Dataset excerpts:
========

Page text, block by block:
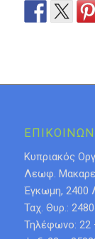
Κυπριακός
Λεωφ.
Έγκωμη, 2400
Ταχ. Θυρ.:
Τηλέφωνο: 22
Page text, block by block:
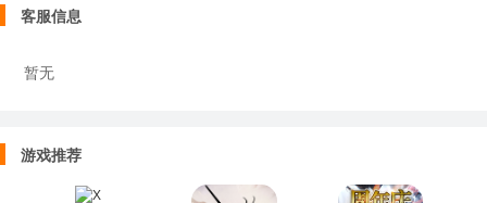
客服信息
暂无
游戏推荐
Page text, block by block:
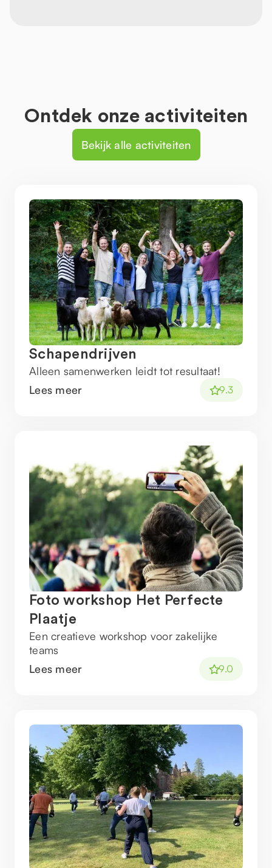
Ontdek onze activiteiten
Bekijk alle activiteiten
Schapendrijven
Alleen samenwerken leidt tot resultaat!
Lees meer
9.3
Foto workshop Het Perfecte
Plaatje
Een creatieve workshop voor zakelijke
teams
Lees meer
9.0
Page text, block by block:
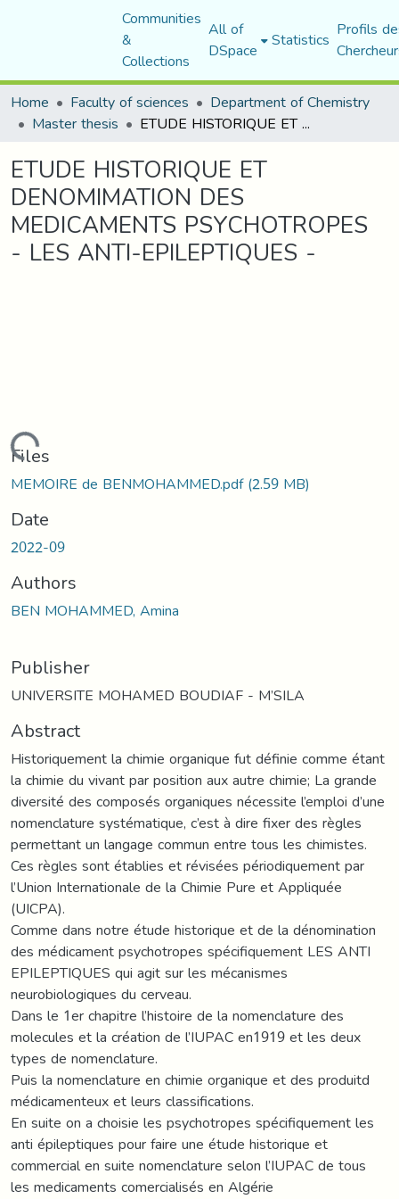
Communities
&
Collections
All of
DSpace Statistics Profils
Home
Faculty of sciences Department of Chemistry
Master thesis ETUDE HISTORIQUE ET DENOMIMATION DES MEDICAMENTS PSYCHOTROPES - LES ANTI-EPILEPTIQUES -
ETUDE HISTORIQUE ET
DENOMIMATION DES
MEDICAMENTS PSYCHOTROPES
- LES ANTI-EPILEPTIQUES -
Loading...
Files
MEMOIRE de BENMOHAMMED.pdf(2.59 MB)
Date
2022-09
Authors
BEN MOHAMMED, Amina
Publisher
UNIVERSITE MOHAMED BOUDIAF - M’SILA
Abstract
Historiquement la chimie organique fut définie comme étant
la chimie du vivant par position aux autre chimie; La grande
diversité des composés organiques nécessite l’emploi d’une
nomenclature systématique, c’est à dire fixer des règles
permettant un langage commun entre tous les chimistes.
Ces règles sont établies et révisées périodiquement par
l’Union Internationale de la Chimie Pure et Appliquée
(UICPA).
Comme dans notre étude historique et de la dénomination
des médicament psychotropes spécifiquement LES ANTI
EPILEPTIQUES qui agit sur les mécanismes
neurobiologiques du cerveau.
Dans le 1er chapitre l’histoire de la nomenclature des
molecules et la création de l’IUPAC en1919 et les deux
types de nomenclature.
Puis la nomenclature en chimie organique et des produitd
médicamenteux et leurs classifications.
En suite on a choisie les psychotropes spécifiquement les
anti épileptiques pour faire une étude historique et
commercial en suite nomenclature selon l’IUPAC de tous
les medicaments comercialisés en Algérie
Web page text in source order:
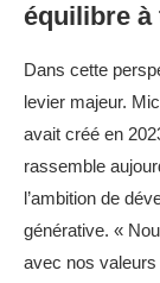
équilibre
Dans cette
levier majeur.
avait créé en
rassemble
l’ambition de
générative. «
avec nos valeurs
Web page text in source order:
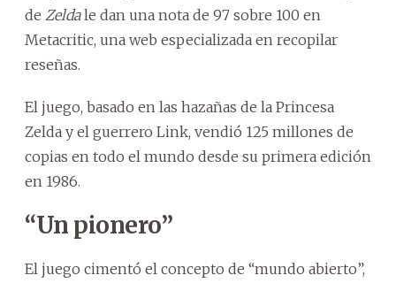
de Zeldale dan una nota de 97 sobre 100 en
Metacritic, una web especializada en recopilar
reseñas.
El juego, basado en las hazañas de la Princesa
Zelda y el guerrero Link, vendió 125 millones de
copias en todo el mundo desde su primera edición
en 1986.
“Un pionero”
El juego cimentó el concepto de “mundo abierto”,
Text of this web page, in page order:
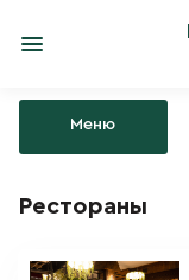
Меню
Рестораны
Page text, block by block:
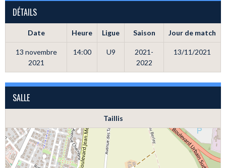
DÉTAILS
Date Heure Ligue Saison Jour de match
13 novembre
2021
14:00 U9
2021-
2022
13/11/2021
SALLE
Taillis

========

TASK TO CARRY OUT
A verbatim copy of the records above, without pictures, is required.

RESPONSE
Page text, block by block:
Κυπριακός
Λεωφ.
Έγκωμη, 2400
Ταχ. Θυρ.:
Τηλέφωνο: 22
Page text, block by block:
客服信息
暂无
游戏推荐
Page text, block by block:
Ontdek onze activiteiten
Bekijk alle activiteiten
Schapendrijven
Alleen samenwerken leidt tot resultaat!
Lees meer
9.3
Foto workshop Het Perfecte
Plaatje
Een creatieve workshop voor zakelijke
teams
Lees meer
9.0
Page text, block by block:
Communities
&
Collections
All of
DSpace Statistics Profils
Home
Faculty of sciences Department of Chemistry
Master thesis ETUDE HISTORIQUE ET DENOMIMATION DES MEDICAMENTS PSYCHOTROPES - LES ANTI-EPILEPTIQUES -
ETUDE HISTORIQUE ET
DENOMIMATION DES
MEDICAMENTS PSYCHOTROPES
- LES ANTI-EPILEPTIQUES -
Loading...
Files
MEMOIRE de BENMOHAMMED.pdf(2.59 MB)
Date
2022-09
Authors
BEN MOHAMMED, Amina
Publisher
UNIVERSITE MOHAMED BOUDIAF - M’SILA
Abstract
Historiquement la chimie organique fut définie comme étant
la chimie du vivant par position aux autre chimie; La grande
diversité des composés organiques nécessite l’emploi d’une
nomenclature systématique, c’est à dire fixer des règles
permettant un langage commun entre tous les chimistes.
Ces règles sont établies et révisées périodiquement par
l’Union Internationale de la Chimie Pure et Appliquée
(UICPA).
Comme dans notre étude historique et de la dénomination
des médicament psychotropes spécifiquement LES ANTI
EPILEPTIQUES qui agit sur les mécanismes
neurobiologiques du cerveau.
Dans le 1er chapitre l’histoire de la nomenclature des
molecules et la création de l’IUPAC en1919 et les deux
types de nomenclature.
Puis la nomenclature en chimie organique et des produitd
médicamenteux et leurs classifications.
En suite on a choisie les psychotropes spécifiquement les
anti épileptiques pour faire une étude historique et
commercial en suite nomenclature selon l’IUPAC de tous
les medicaments comercialisés en Algérie
Web page text in source order:
équilibre
Dans cette
levier majeur.
avait créé en
rassemble
l’ambition de
générative. «
avec nos valeurs
Web page text in source order:
de Zeldale dan una nota de 97 sobre 100 en
Metacritic, una web especializada en recopilar
reseñas.
El juego, basado en las hazañas de la Princesa
Zelda y el guerrero Link, vendió 125 millones de
copias en todo el mundo desde su primera edición
en 1986.
“Un pionero”
El juego cimentó el concepto de “mundo abierto”,
Text of this web page, in page order:
Меню
Рестораны
Page text, block by block:
DÉTAILS
Date Heure Ligue Saison Jour de match
13 novembre
2021
14:00 U9
2021-
2022
13/11/2021
SALLE
Taillis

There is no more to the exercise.